A intendência, respeitando com severa austeridade os princípios pudicos da decência, anda de olho alerta e, mal pressente que um homem, impelido pela sua própria condição de eterno derivativo, vai se cosendo ao muro, prudentemente, cautelosamente, franzindo a cara num esforço, chega-se-lhe ao ouvido e, em vez de fazer com as armas o pxiu carinhoso e soberanamente diurético, pede-lhe dez mil, réis em nome dos princípios sisudos da municipalidade. O homem paga sem tugir, para a corta, porque o fiscal, no seu grande zelo de mantenedor da limpeza pública, não consente que o desgraçado leve a termo o seu desabafo cor de cerveja Spaten.

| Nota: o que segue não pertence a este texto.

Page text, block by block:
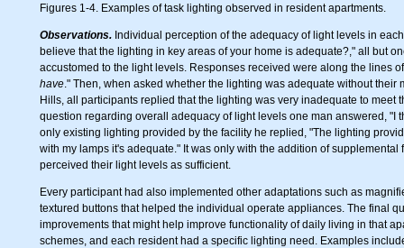
Figures 1-4. Examples of task lighting observed in resident apartments.
Observations. Individual perception of the adequacy of light levels in
believe that the lighting in key areas of your home is adequate?," all but
accustomed to the light levels. Responses received were along the lines
have." Then, when asked whether the lighting was adequate without
Hills, all participants replied that the lighting was very inadequate to meet
question regarding overall adequacy of light levels one man answered, "I
only existing lighting provided by the facility he replied, "The lighting
with my lamps it's adequate." It was only with the addition of
perceived their light levels as sufficient.
Every participant had also implemented other adaptations such as
textured buttons that helped the individual operate appliances. The final
improvements that might help improve functionality of daily living in that
schemes, and each resident had a specific lighting need. Examples
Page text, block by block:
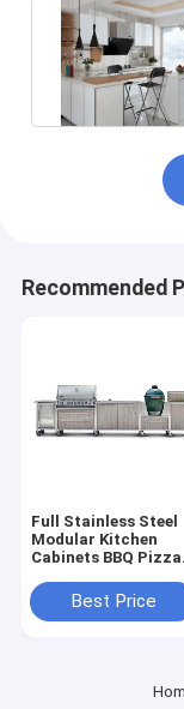
Recommended
Full Stainless Steel
Modular Kitchen
Cabinets BBQ Pizza
Best Price
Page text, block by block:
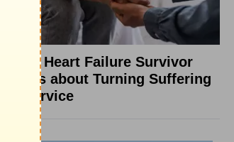
What a Heart Failure Survivor
Reveals about Turning Suffering
into Service
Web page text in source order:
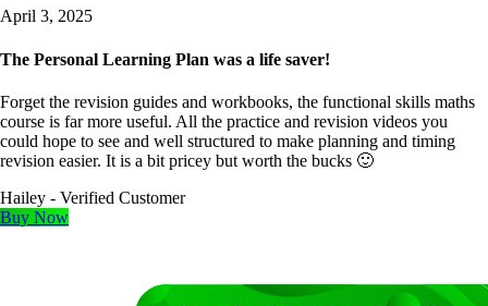
April 3, 2025
The Personal Learning Plan was a life saver!
Forget the revision guides and workbooks, the functional skills maths
course is far more useful. All the practice and revision videos you
could hope to see and well structured to make planning and timing
revision easier. It is a bit pricey but worth the bucks 🙂
Hailey - Verified Customer
Buy Now
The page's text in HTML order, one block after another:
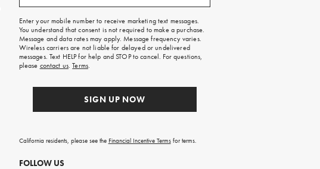
free
on
your
first
order.
Enter your mobile number to receive marketing text messages.
You understand that consent is not required to make a purchase.
Message and data rates may apply. Message frequency varies.
Wireless carriers are not liable for delayed or undelivered
messages. Text HELP for help and STOP to cancel. For questions,
please contact us.Terms.
SIGN UP NOW
California residents, please see the Financial Incentive Termsfor terms.
FOLLOW US
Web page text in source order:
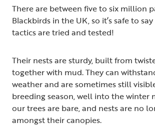
There are between five to six million
Blackbirds in the UK, so it’s safe to
tactics are tried and tested!
Their nests are sturdy, built from
together with mud. They can
weather and are sometimes still
breeding season, well into the winter
our trees are bare, and nests are no
amongst their canopies.
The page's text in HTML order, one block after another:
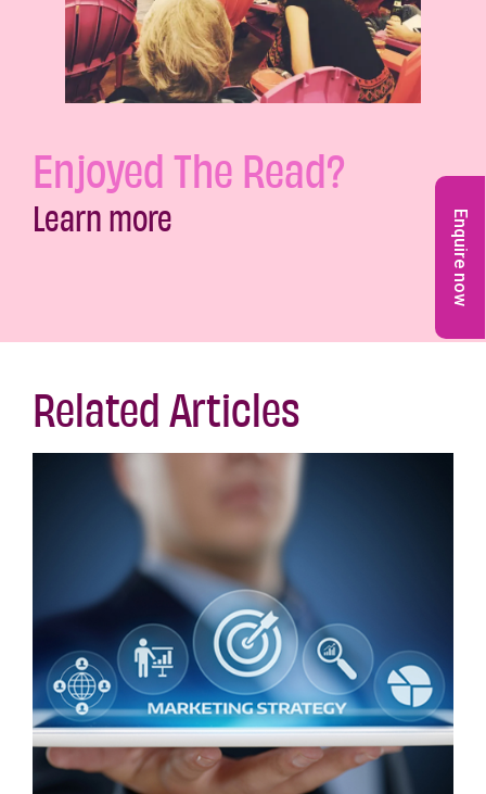
Enquire now
Enjoyed The Read?
Learn more
Related Articles
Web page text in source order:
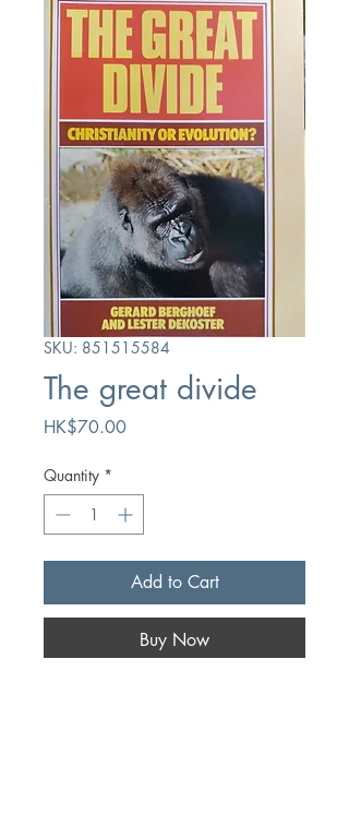
SKU: 851515584
The great divide
HK$70.00Price
Quantity *
Add to Cart
Buy Now
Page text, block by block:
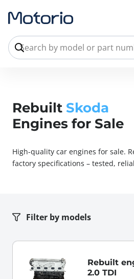
Rebuilt Skoda
Engines for Sale
High-quality car engines for sale.
factory specifications – tested,
Filter by models
Rebuilt
2.0 TDI
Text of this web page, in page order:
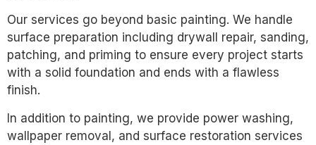
Our services go beyond basic painting. We handle
surface preparation including drywall repair, sanding,
patching, and priming to ensure every project starts
with a solid foundation and ends with a flawless
finish.
In addition to painting, we provide power washing,
wallpaper removal, and surface restoration services
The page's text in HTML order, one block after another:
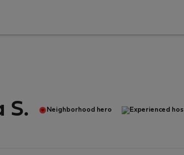
S. Neighborhood hero Experienced
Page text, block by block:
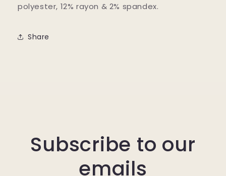
polyester, 12% rayon & 2% spandex.
Share
Subscribe to our
emails
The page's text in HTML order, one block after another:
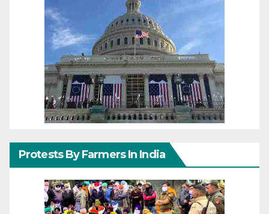
Protests By Farmers In India
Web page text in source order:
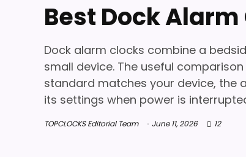
Best Dock
Dock alarm clocks combine a
small device. The useful
standard matches your device, the
its settings when power is
TOPCLOCKS Editorial Team June 11, 2026 12
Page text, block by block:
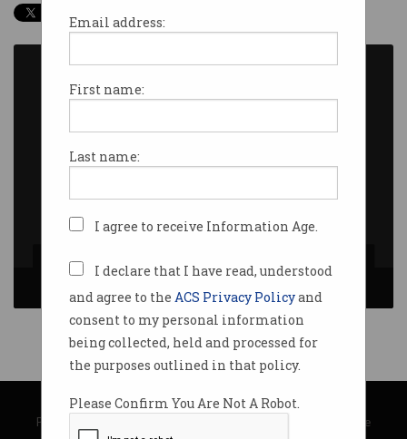
Email address:
First name:
Last name:
I agree to receive Information Age.
I declare that I have read, understood
and agree to the ACS Privacy Policyand
consent to my personal information
being collected, held and processed for
the purposes outlined in that policy.
Please Confirm You Are Not A Robot.
© Copyright 2026Australian Computer Society
Privacy Policy
About Information Age
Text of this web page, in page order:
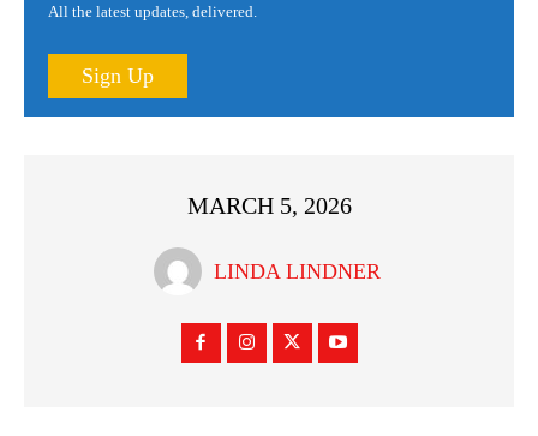
All the latest updates, delivered.
Sign Up
MARCH 5, 2026
LINDA LINDNER
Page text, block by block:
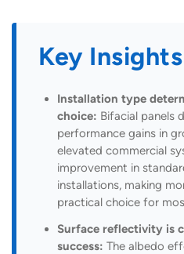
Key Insights
Installation type
choice: Bifacial panels
performance gains in
elevated commercial
improvement in
installations, making
practical choice for
Surface reflectivity is
success: The albedo
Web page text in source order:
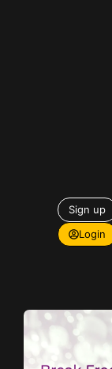
Sign up
Login
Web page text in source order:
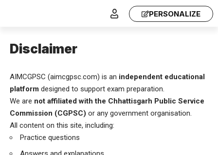
PERSONALIZE
Disclaimer
AIMCGPSC (aimcgpsc.com) is an independent educational
platform designed to support exam preparation.
We are not affiliated with the Chhattisgarh Public Service
Commission (CGPSC) or any government organisation.
All content on this site, including:
Practice questions
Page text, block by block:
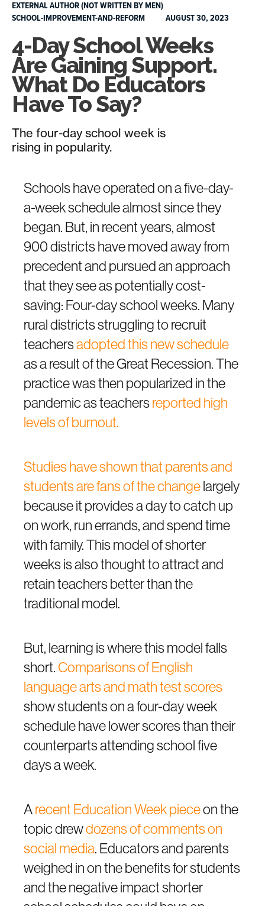
EXTERNAL AUTHOR (NOT WRITTEN BY MEN)
SCHOOL-IMPROVEMENT-AND-REFORM
AUGUST 30, 2023
4-Day School Weeks
Are Gaining Support.
What Do Educators
Have To Say?
The four-day school week is
rising in popularity.
Schools have operated on a five-day-
a-week schedule almost since they
began. But, in recent years, almost
900 districts have moved away from
precedent and pursued an approach
that they see as potentially cost-
saving: Four-day school weeks. Many
rural districts struggling to recruit
teachersadopted this new schedule
as a result of the Great Recession. The
practice was then popularized in the
pandemic as teachersreported high
levels of burnout.
Studies have shown that parents and
students are fans of the changelargely
because it provides a day to catch up
on work, run errands, and spend time
with family. This model of shorter
weeks is also thought to attract and
retain teachers better than the
traditional model.
But, learning is where this model falls
short.Comparisons of English
language arts and math test scores
show students on a four-day week
schedule have lower scores than their
counterparts attending school five
days a week.
Arecent Education Week pieceon the
topic drewdozens of comments on
social media. Educators and parents
weighed in on the benefits for students
and the negative impact shorter
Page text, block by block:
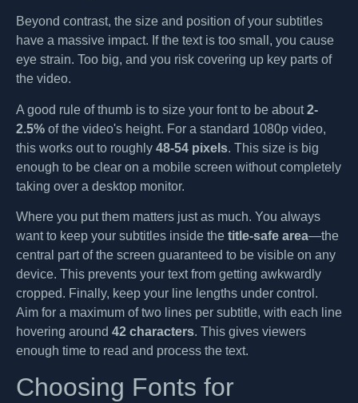
Beyond contrast, the size and position of your subtitles
have a massive impact. If the text is too small, you cause
eye strain. Too big, and you risk covering up key parts of
the video.
A good rule of thumb is to size your font to be about2-
2.5% of the video's height. For a standard 1080p video,
this works out to roughly 48-54 pixels. This size is big
enough to be clear on a mobile screen without completely
taking over a desktop monitor.
Where you put them matters just as much. You always
want to keep your subtitles inside the title-safe area—the
central part of the screen guaranteed to be visible on any
device. This prevents your text from getting awkwardly
cropped. Finally, keep your line lengths under control.
Aim for a maximum of two lines per subtitle, with each line
hovering around 42 characters. This gives viewers
enough time to read and process the text.
Choosing Fonts for

É por isso que o povo anda cheio de necessidade. Mas, honrada e sóbria fiscalização urbana, ainda que mal pergunto – ode quereis que o munícipe, vassalo, contribuinte e alistado alije? Onde, em que ponto, em que número? Se estamos sem número, sem cômodo próprio para esses misteres, em que o fisco anda a imiscuir-se como o célebre bichinho dos rios da Amazônia.

Ó, preclaríssima intendência, respeito imensamente as vossas intenções de saneamento, estou de pleno acordo com as posturas municipais... mas parece-me que são demasiadamente fortes contra as posturas individuais; deixai cada um ponha onde bem lhe parecer... já que não há retiros suficientes para satisfação de quantos são violentamente atacados pela corrente interna para os quais, nos primeiros tempos, a prudência das mães inventou a represa das fraldas...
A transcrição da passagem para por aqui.